Data records:
▬▬▬
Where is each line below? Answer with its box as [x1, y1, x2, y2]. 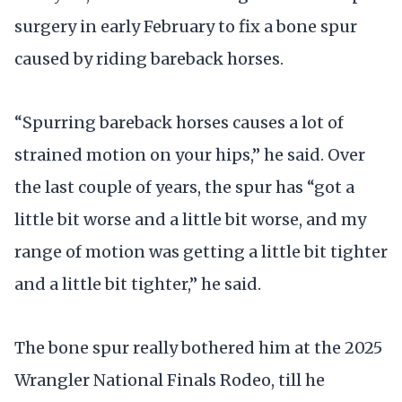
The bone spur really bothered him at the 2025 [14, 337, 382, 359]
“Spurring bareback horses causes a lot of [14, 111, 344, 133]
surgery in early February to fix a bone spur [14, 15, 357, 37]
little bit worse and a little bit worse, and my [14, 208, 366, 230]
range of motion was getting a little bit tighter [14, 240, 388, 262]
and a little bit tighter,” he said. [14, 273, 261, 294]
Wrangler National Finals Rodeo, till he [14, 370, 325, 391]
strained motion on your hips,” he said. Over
▬▬▬
§ **What is expected**
Once the line with "little bit worse and" is found, transcribe it and each line after it through the final line of the entries, exactly and only.

§ **Solution**
little bit worse and a little bit worse, and my [14, 208, 366, 230]
range of motion was getting a little bit tighter [14, 240, 388, 262]
and a little bit tighter,” he said. [14, 273, 261, 294]
Wrangler National Finals Rodeo, till he [14, 370, 325, 391]
strained motion on your hips,” he said. Over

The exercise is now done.